What the exercise asks. Every entry below, from first to last, should be copied exactly.

Study material.

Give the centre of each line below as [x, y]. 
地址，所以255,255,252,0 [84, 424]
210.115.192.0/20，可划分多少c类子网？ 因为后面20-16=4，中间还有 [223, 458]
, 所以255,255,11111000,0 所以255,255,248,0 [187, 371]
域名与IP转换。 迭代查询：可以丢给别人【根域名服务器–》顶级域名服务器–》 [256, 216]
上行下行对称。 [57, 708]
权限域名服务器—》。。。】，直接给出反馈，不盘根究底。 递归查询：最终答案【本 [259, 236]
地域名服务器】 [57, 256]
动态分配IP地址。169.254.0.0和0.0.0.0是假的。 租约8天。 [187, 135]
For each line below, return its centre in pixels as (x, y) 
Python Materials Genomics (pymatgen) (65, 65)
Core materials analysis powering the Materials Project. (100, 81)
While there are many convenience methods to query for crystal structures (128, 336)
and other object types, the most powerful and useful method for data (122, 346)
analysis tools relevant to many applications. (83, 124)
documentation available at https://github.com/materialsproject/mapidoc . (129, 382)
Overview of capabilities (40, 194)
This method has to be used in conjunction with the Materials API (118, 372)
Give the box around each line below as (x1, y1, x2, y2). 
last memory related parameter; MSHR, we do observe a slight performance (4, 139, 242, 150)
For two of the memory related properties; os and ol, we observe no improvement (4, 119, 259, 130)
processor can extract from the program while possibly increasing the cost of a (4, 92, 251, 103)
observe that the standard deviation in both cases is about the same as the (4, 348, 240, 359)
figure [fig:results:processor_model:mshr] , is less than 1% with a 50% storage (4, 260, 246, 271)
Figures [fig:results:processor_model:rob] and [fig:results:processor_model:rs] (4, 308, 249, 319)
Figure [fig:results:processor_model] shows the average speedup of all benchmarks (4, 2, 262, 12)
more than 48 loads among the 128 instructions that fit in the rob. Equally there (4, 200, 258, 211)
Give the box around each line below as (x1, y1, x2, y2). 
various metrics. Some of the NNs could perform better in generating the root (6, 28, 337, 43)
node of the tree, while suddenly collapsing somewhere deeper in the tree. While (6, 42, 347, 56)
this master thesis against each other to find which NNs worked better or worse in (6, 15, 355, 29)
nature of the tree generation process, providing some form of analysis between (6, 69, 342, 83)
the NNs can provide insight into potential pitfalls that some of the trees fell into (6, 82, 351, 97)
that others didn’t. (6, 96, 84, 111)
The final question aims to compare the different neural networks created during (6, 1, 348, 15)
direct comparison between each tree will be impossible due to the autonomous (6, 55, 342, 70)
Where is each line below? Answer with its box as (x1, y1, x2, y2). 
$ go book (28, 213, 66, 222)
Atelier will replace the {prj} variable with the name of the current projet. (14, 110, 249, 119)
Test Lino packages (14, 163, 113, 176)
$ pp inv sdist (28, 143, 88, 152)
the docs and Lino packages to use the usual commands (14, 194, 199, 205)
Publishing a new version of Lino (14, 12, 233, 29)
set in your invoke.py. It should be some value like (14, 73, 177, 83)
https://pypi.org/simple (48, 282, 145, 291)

Solution to the exercise.
Give the centre of each line below as [x, y]. 
地址，所以255,255,252,0 [84, 424]
210.115.192.0/20，可划分多少c类子网？ 因为后面20-16=4，中间还有 [223, 458]
, 所以255,255,11111000,0 所以255,255,248,0 [187, 371]
域名与IP转换。 迭代查询：可以丢给别人【根域名服务器–》顶级域名服务器–》 [256, 216]
上行下行对称。 [57, 708]
权限域名服务器—》。。。】，直接给出反馈，不盘根究底。 递归查询：最终答案【本 [259, 236]
地域名服务器】 [57, 256]
动态分配IP地址。169.254.0.0和0.0.0.0是假的。 租约8天。 [187, 135]
For each line below, return its centre in pixels as (x, y) 
Python Materials Genomics (pymatgen) (65, 65)
Core materials analysis powering the Materials Project. (100, 81)
While there are many convenience methods to query for crystal structures (128, 336)
and other object types, the most powerful and useful method for data (122, 346)
analysis tools relevant to many applications. (83, 124)
documentation available at https://github.com/materialsproject/mapidoc . (129, 382)
Overview of capabilities (40, 194)
This method has to be used in conjunction with the Materials API (118, 372)
Give the box around each line below as (x1, y1, x2, y2). 
last memory related parameter; MSHR, we do observe a slight performance (4, 139, 242, 150)
For two of the memory related properties; os and ol, we observe no improvement (4, 119, 259, 130)
processor can extract from the program while possibly increasing the cost of a (4, 92, 251, 103)
observe that the standard deviation in both cases is about the same as the (4, 348, 240, 359)
figure [fig:results:processor_model:mshr] , is less than 1% with a 50% storage (4, 260, 246, 271)
Figures [fig:results:processor_model:rob] and [fig:results:processor_model:rs] (4, 308, 249, 319)
Figure [fig:results:processor_model] shows the average speedup of all benchmarks (4, 2, 262, 12)
more than 48 loads among the 128 instructions that fit in the rob. Equally there (4, 200, 258, 211)
Give the box around each line below as (x1, y1, x2, y2). 
various metrics. Some of the NNs could perform better in generating the root (6, 28, 337, 43)
node of the tree, while suddenly collapsing somewhere deeper in the tree. While (6, 42, 347, 56)
this master thesis against each other to find which NNs worked better or worse in (6, 15, 355, 29)
nature of the tree generation process, providing some form of analysis between (6, 69, 342, 83)
the NNs can provide insight into potential pitfalls that some of the trees fell into (6, 82, 351, 97)
that others didn’t. (6, 96, 84, 111)
The final question aims to compare the different neural networks created during (6, 1, 348, 15)
direct comparison between each tree will be impossible due to the autonomous (6, 55, 342, 70)
Where is each line below? Answer with its box as (x1, y1, x2, y2). 
$ go book (28, 213, 66, 222)
Atelier will replace the {prj} variable with the name of the current projet. (14, 110, 249, 119)
Test Lino packages (14, 163, 113, 176)
$ pp inv sdist (28, 143, 88, 152)
the docs and Lino packages to use the usual commands (14, 194, 199, 205)
Publishing a new version of Lino (14, 12, 233, 29)
set in your invoke.py. It should be some value like (14, 73, 177, 83)
https://pypi.org/simple (48, 282, 145, 291)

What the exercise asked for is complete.